Exercise prompt: Please quote exactly the lines below from the line containing "Where is each" to the line containing "5. Outputs tool [48, 631, 145, 649]", both lines included, and nothing else.
(Record set begins)
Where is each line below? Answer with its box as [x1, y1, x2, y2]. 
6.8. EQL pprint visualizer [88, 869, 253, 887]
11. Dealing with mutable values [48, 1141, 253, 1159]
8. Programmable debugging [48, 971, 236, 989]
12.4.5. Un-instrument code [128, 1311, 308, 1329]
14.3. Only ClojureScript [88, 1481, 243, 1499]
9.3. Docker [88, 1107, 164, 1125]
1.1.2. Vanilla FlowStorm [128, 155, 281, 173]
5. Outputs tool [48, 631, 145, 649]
(Record set ends)
(Record set begins)
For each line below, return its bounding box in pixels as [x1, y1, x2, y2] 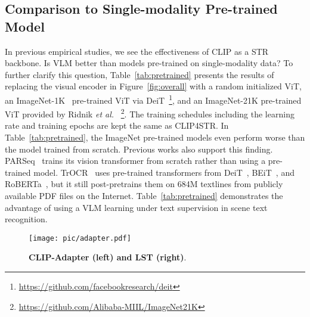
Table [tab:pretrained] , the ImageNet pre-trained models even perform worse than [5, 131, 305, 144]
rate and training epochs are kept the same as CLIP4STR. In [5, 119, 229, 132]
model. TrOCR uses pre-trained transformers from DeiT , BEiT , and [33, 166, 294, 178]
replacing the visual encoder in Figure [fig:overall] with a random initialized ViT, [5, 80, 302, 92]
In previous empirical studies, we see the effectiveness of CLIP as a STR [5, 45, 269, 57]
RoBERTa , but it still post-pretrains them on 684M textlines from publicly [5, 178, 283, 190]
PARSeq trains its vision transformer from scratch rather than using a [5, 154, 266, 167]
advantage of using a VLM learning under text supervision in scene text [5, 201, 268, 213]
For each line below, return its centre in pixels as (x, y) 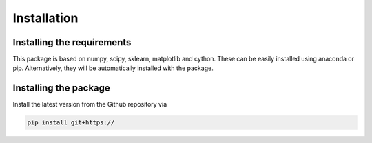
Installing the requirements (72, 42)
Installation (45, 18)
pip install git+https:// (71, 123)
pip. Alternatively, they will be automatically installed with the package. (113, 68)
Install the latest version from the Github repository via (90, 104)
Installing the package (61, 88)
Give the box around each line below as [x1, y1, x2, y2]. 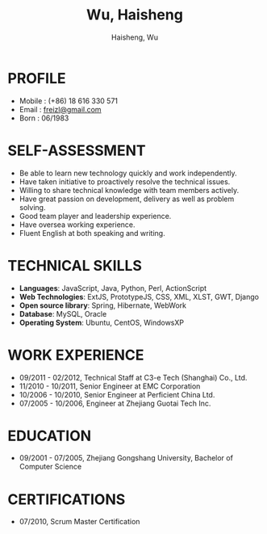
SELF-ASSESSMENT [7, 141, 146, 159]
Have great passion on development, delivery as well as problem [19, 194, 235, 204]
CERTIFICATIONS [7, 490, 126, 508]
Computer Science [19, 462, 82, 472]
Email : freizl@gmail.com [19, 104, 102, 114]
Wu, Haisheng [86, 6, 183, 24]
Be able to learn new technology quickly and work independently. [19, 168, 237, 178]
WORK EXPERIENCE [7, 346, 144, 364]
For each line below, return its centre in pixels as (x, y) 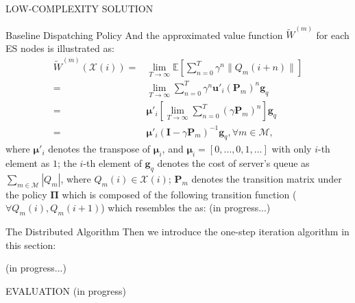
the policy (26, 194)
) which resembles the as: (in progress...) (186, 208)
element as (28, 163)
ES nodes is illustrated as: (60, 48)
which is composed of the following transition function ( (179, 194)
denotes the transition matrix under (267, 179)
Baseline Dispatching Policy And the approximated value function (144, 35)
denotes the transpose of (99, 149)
(Record set ends)
(Record set begins)
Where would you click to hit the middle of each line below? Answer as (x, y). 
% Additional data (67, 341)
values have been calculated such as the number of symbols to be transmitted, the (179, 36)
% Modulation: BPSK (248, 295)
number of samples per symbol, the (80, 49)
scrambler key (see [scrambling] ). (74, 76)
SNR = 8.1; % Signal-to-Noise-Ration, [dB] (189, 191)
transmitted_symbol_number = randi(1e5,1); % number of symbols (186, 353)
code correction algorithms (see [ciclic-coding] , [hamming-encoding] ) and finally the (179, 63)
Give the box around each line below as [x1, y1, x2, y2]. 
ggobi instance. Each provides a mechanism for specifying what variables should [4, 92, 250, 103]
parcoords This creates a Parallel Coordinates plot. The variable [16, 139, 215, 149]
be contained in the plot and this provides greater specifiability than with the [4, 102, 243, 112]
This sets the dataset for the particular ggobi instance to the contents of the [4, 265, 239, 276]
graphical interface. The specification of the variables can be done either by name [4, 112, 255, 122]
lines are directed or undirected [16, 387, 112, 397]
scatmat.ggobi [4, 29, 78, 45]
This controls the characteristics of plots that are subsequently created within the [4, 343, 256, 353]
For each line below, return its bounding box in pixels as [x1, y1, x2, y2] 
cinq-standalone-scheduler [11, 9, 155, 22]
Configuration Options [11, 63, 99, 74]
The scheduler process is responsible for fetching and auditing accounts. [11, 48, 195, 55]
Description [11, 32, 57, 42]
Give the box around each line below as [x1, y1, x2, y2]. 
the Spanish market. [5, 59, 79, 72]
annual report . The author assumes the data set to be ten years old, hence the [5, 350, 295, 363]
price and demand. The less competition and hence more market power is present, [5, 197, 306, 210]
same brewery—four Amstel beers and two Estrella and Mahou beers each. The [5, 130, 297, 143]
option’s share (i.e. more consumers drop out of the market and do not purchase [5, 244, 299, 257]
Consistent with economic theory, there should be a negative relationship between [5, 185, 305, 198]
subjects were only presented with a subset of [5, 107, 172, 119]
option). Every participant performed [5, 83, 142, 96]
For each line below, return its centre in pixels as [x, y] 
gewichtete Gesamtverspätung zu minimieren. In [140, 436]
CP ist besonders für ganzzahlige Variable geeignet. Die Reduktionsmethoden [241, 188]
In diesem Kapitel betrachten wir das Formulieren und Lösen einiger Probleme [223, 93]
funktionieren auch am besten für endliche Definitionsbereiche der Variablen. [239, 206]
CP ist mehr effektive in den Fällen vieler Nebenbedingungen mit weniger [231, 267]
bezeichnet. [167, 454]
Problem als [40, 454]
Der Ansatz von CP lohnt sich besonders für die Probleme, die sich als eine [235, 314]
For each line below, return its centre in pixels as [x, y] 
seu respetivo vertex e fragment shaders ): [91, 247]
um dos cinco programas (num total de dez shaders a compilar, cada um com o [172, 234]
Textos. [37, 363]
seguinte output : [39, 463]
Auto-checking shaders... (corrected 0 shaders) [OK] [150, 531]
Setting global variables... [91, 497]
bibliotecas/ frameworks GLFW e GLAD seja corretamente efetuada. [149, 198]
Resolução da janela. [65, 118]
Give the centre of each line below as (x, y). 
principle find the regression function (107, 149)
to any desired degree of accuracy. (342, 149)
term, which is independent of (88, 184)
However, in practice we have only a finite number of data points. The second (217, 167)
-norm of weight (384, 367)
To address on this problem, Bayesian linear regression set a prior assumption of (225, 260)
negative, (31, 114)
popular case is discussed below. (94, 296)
(Record set ends)
Exercise result:
Where is each line below? Answer with its box as [x1, y1, x2, y2]. 
6.8. EQL pprint visualizer [88, 869, 253, 887]
11. Dealing with mutable values [48, 1141, 253, 1159]
8. Programmable debugging [48, 971, 236, 989]
12.4.5. Un-instrument code [128, 1311, 308, 1329]
14.3. Only ClojureScript [88, 1481, 243, 1499]
9.3. Docker [88, 1107, 164, 1125]
1.1.2. Vanilla FlowStorm [128, 155, 281, 173]
5. Outputs tool [48, 631, 145, 649]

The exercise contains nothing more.